WHAT TO PRODUCE: Pictures in the material below are to be left out, and only the lines from the line with "Page text, block" up to and including the line with "g_byte_array_free" are to be written out exactly.

STORED DATA:
***
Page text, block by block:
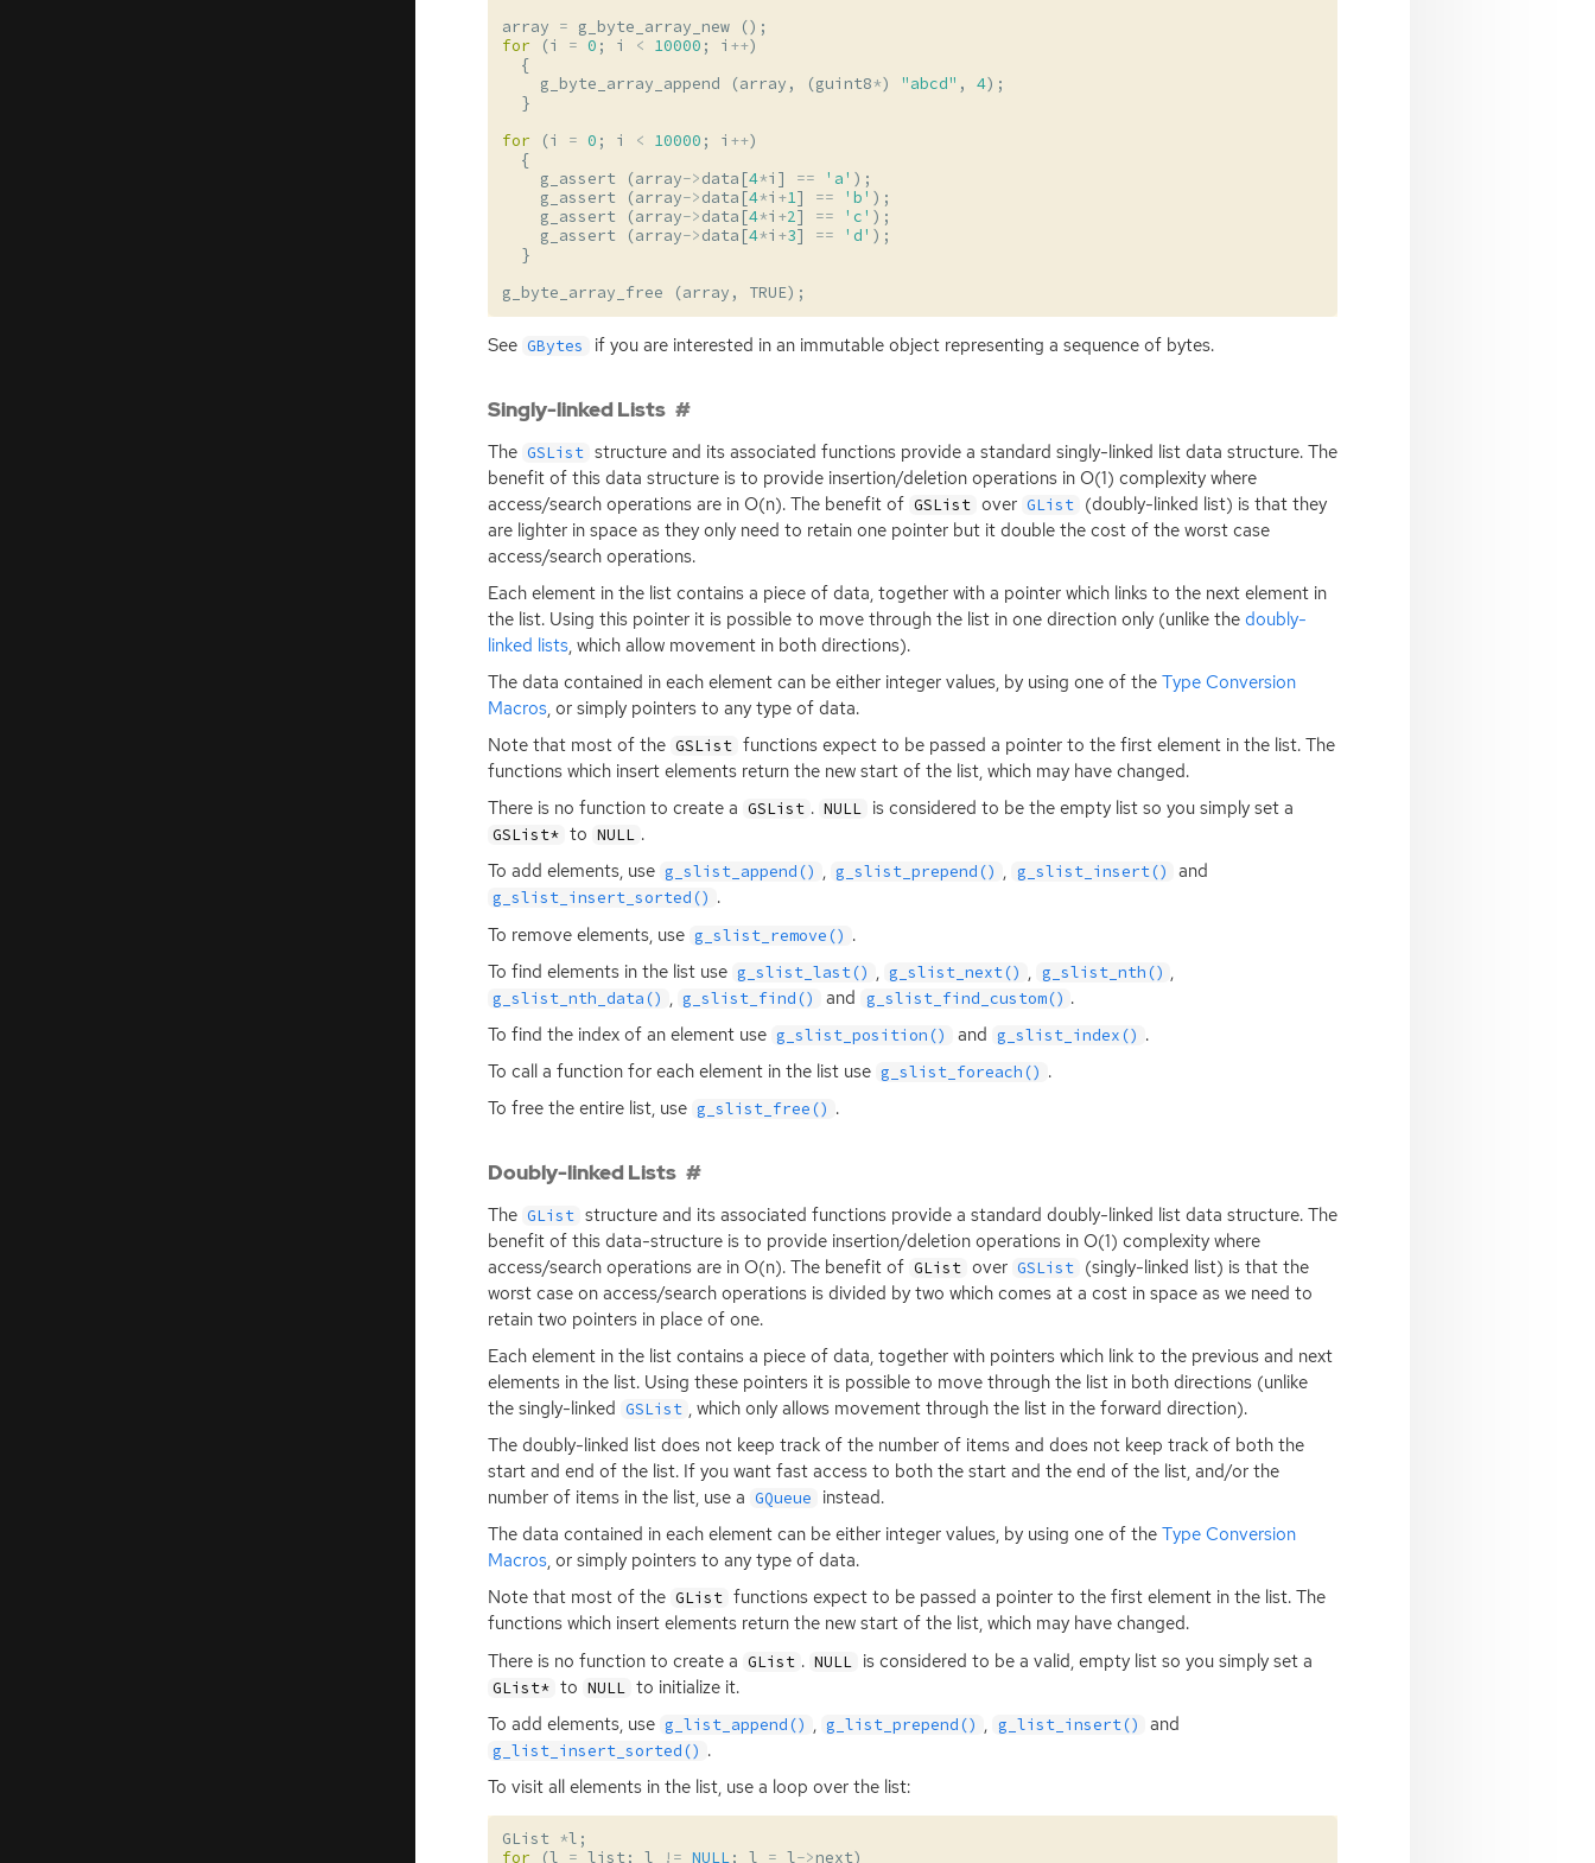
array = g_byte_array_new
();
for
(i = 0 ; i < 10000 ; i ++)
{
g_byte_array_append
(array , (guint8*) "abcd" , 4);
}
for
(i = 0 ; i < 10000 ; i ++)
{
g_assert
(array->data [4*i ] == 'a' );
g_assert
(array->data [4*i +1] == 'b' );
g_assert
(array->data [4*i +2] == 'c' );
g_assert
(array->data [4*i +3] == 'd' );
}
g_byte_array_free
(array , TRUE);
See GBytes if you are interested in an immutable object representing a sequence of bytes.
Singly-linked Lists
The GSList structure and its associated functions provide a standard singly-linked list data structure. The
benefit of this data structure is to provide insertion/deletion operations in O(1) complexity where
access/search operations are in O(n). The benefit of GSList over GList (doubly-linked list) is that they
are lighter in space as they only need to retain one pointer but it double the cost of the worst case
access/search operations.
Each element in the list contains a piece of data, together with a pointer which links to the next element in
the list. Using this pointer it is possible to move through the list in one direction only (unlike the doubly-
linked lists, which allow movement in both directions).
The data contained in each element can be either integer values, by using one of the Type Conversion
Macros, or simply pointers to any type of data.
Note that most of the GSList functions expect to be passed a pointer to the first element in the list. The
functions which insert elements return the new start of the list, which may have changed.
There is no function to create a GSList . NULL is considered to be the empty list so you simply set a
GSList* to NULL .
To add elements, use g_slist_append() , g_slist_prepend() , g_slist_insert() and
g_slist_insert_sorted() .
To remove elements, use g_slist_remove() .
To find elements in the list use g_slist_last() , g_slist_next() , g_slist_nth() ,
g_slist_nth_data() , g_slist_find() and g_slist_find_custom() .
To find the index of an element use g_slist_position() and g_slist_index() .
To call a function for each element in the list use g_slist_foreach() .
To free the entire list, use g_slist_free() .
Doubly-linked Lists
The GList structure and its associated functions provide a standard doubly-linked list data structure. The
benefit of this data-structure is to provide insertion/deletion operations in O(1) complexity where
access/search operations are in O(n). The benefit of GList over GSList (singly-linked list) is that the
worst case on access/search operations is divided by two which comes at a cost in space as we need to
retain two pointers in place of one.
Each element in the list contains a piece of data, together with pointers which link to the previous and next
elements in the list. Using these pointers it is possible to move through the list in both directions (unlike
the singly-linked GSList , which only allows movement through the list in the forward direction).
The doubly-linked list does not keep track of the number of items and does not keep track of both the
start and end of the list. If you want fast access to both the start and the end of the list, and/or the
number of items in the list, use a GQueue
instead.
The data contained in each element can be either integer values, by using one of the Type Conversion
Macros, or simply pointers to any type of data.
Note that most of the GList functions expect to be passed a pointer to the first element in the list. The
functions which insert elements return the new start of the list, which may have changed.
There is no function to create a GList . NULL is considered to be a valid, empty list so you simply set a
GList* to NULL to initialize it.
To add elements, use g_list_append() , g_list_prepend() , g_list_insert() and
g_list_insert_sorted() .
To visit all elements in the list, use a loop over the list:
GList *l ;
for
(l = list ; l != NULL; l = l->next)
***
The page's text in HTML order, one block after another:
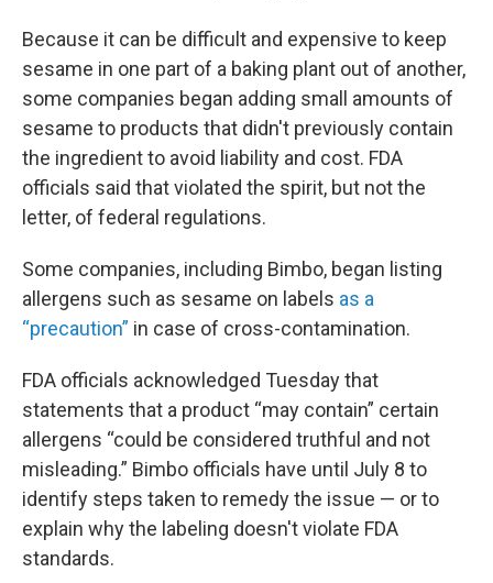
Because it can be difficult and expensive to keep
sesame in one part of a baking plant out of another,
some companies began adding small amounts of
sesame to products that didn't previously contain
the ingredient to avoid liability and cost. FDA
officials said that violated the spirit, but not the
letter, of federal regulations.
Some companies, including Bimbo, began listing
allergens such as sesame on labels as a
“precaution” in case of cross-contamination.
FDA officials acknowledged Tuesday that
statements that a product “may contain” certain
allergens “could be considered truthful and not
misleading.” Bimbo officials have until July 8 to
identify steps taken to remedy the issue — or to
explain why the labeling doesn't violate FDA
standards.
***
COMPLETED EXERCISE:
Page text, block by block:
array = g_byte_array_new
();
for
(i = 0 ; i < 10000 ; i ++)
{
g_byte_array_append
(array , (guint8*) "abcd" , 4);
}
for
(i = 0 ; i < 10000 ; i ++)
{
g_assert
(array->data [4*i ] == 'a' );
g_assert
(array->data [4*i +1] == 'b' );
g_assert
(array->data [4*i +2] == 'c' );
g_assert
(array->data [4*i +3] == 'd' );
}
g_byte_array_free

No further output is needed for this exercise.